La composition de l’ouvrage de Denis La Balme en six méditations — selon la tradition qui inspira Descartes, une par jour, à l’exception du dimanche — nous invite à une lecture quotidienne de ce qui, au-delà d’une réflexion sur l’amour, concerne plus largement la question de l’altérité. Dans notre société de consommation, l’autre est à la fois ce que je désire et ce que je détruis. La société de consommation, en effet, est aussi société de destruction, elle ne peut fonctionner qu’en détruisant au plus vite ce qu’elle produit. Pour à nouveau produire, et détruire, encore et encore. Nous dévorons sans cesse ce que nous avons tant de mal à réaliser pour avoir à nouveau à le reconstituer, en mieux, sous une forme nouvelle, en créant de nouveaux appétits, pour d’autres objets encore plus désirables et encore plus éphémères. C’est donc sur le modèle de la nutrition que se forment la plupart de nos comportements.

Face à cette frénésie destructrice dans laquelle se dissout et se dilue le sens de nos existences, l’amour est peut-être la seule voie de salut. Il ne veut rien détruire, il aspire à l’éternité et souhaite conserver son objet pour toujours. Si ce n’est que, souvent, l’amour, lui aussi, peut être carnivore, à vouloir trop s’unir à l’autre on finit par l’anéantir en tant qu’autre, chacun se perd en l’autre et perd l’autre par la même occasion.

S’il en restait aux quatre premières méditations de ce livre, le lecteur pourrait n’y voir que la dissipation des illusions que nous nourrissons au sujet d’un amour qui apparaît salvateur alors qu’en réalité il nous plonge insidieusement dans ce que nous voulons fuir. L’amour ne nous sauverait en rien de la logique de consommation, il serait essentiellement carnivore, car il ne chercherait qu’à assimiler l’autre pour le détruire en tant qu’autre.

Mais ce livre n’est en rien un traité de la désespérance, il nous offre la possibilité de penser l’amour autrement. S’inspirant de Lévinas et de Sartre, il nous invite à découvrir dans le rapport à l’altérité de l’autre, l’expérience du véritable amour. Avec cette différence, relativement à Sartre, que pour l’auteur, les autres, ce n’est pas l’enfer, mais le paradis. L’impossibilité de connaître l’autre fait de l’amour un manque paradoxalement source de plénitude, perçu comme ce qui dépasse la raison et relève de la foi. Ne pouvant connaître l’autre, je ne puis que croire en lui.

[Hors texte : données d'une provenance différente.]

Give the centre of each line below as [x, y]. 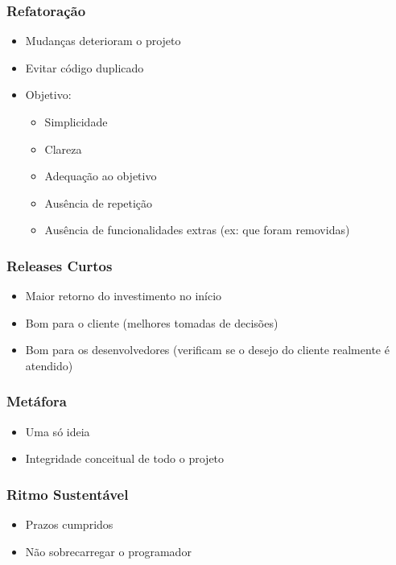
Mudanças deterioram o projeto [103, 41]
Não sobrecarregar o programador [108, 551]
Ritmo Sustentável [68, 494]
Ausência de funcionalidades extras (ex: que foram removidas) [197, 230]
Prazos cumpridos [69, 524]
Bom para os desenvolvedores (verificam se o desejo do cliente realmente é [207, 350]
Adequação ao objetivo [101, 176]
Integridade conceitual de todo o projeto [125, 458]
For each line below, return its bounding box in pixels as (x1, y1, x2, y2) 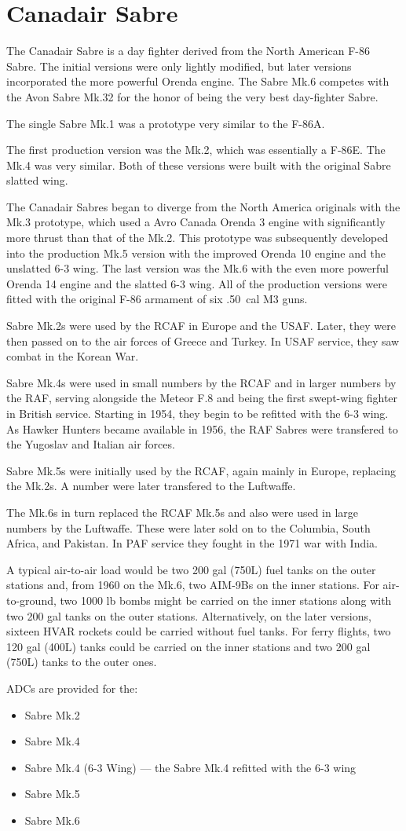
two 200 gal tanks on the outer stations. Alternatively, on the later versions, (6, 607, 371, 624)
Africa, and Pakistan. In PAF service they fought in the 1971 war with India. (6, 535, 379, 551)
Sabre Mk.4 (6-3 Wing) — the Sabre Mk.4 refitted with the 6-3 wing (24, 759, 357, 775)
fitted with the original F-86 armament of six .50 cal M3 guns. (6, 291, 308, 307)
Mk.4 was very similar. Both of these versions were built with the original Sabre (6, 156, 391, 173)
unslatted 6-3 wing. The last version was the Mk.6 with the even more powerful (6, 260, 389, 276)
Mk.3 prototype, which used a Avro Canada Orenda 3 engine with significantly (6, 214, 386, 230)
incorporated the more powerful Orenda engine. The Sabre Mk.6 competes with (6, 73, 390, 90)
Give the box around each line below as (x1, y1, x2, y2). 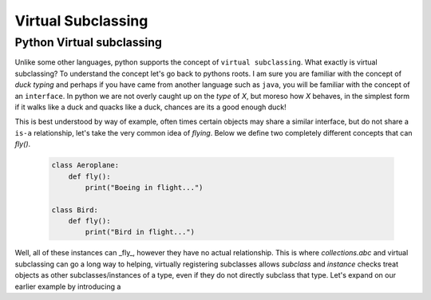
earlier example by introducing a (14, 282, 121, 291)
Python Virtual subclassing (14, 35, 163, 49)
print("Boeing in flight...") (85, 183, 204, 191)
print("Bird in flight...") (85, 227, 196, 237)
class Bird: (51, 205, 99, 215)
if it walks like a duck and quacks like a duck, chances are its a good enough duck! (14, 102, 287, 112)
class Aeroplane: (51, 160, 120, 170)

L’auteur fait donc l’éloge de la fidélité et d’une sexualité qui ne prend sens que dans et par l’amour, comme don de soi et accueil du corps de l’autre. Sa position entraîne donc une condamnation sans appel d’un hédonisme, tel celui de Michel Onfray, qui réduit l’autre à l’état d’objet dans une sexualité qui ne peut faire sens parce qu’elle ne consiste qu’à consommer l’autre.

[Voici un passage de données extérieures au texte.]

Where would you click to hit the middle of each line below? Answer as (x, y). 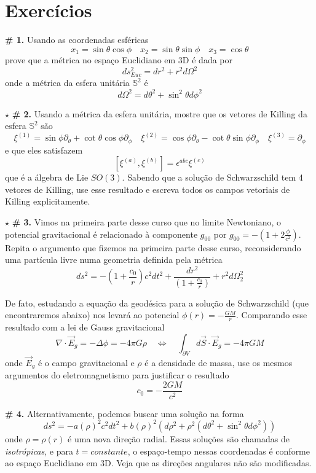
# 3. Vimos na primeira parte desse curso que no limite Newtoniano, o (147, 221)
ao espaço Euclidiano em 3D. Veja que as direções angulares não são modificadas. (158, 463)
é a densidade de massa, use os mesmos (219, 362)
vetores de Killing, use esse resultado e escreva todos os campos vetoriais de (148, 189)
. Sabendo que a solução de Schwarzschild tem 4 (212, 177)
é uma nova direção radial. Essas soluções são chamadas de (179, 438)
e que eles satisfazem (44, 150)
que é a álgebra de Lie (47, 177)
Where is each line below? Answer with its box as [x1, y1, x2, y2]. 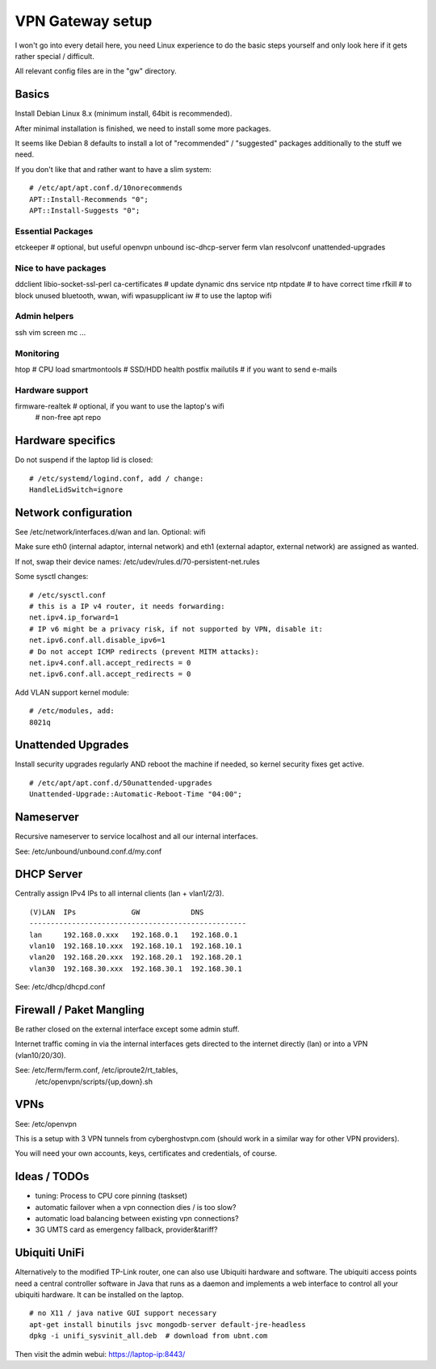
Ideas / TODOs [15, 1170, 90, 1183]
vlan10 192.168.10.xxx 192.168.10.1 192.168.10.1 [29, 941, 242, 951]
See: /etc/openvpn [15, 1119, 77, 1128]
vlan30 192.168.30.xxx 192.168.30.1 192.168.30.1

Les positions de Denis La Balme qui, s’inspirant des thèses de Kierkegaard et Jean-Luc Marion, présentent le mariage comme la forme le plus accomplie de l’amour, apparaissent conventionnelles et traditionnelles. Elles ont cependant le mérite d’être assumées clairement et de dénoncer les contradictions d’un anticonformisme qui prétend remettre en cause un ordre établi dont il épouse la logique, celle de la course effrénée vers la consommation de toute chose.

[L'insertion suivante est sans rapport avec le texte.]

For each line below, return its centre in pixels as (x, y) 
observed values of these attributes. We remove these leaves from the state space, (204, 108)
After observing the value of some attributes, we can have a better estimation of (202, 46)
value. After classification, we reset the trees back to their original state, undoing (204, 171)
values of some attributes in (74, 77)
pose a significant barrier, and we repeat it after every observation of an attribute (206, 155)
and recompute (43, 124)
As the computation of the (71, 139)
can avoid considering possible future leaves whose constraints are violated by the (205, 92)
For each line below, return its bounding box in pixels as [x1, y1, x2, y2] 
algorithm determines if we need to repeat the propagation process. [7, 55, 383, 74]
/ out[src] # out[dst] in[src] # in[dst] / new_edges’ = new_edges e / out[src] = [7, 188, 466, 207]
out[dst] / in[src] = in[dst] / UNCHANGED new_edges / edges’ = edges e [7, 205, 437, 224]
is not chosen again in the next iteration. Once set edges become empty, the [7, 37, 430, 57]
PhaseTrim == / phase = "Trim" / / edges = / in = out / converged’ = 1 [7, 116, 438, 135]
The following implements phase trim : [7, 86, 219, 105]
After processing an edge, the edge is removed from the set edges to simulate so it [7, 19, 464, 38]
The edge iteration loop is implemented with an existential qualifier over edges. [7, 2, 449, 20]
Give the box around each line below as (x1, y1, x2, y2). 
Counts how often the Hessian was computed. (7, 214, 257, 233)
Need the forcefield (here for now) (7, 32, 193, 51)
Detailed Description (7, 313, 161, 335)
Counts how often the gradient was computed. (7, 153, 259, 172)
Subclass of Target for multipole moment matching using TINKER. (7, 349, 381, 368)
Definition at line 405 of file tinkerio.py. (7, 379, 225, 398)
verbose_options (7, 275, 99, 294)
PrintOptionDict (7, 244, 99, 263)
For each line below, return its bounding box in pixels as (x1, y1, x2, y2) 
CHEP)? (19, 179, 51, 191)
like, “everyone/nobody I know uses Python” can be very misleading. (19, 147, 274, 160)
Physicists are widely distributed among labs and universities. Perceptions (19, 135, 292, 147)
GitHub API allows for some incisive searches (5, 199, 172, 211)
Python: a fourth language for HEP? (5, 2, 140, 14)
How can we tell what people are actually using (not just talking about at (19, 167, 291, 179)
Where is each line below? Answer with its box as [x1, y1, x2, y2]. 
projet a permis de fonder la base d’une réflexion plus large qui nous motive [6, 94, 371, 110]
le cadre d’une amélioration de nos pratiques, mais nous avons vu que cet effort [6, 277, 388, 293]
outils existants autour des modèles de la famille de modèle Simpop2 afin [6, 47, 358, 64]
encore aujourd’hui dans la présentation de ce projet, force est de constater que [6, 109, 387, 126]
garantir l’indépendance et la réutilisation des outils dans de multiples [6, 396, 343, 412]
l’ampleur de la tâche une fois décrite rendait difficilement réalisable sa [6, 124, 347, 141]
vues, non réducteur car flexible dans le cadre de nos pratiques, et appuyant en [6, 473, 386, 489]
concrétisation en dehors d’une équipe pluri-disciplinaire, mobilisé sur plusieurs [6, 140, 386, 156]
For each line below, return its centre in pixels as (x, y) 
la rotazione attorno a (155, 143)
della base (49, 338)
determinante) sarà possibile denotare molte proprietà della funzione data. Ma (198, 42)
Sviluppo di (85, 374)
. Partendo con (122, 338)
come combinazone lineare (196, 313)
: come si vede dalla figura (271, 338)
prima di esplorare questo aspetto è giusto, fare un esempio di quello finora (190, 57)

D’inspiration ouvertement chrétienne, l’ouvrage se termine par un éloge de la pauvreté qui s’oppose radicalement à la richesse illusoire que nous invite à désirer la société de consommation. Cela n’empêche pas Denis La Balme de conclure en citant André Comte Sponville qui ne fait pas mystère de sa conception matérialiste.

Eric Delassus

SOMMAIRE:

Avant-propos : L’amour et la société de consommation

Première méditation : La violence cannibale

  • Je te prends
  • La violence ne prend rien
  • La violence de la société de consommation
  • Le refuge dans l’amour ?

Seconde méditation : L’amour carnivore

  • Ne faire qu’un avec l’autre
  • Le désir d’appropriation
  • L’échec du cannibalisme amoureux
  • Le contrat de mariage
  • De la magie de la chair à l’emprise du corps
  • L’échec du désir érotique

Troisième méditation : La passion dévorante

  • Le désir d’absolu
  • La vie imaginaire ou l’expérience de l’absolu
  • Je te veux à moi, rien qu’à moi
  • Je ne prends rien quand je veux te prendre
  • Le refuge dans la sexualité

Quatrième méditation : La sexualité morbide

  • La sexualité vide
  • L’impasse

Cinquième méditation : La saveur du mystère

  • Je suis seul au monde
  • L’enfer, c’est les autres ?
  • L’autre est un mystère
  • Aimer le mystère d’un être
  • Le visage et les caresses
  • Aimer n’est pas consommer
  • L’offrande de soi

Sixième méditation : Le temps d’aimer

  • Du temps pour aimer
  • L’habitude, ennemie de l’altérité
  • Le monde commun du « nous »
  • L’amour dans le temps ou le mariage comme vérité de l’amour
  • Conclusion : Amour et pauvreté

Epilogue.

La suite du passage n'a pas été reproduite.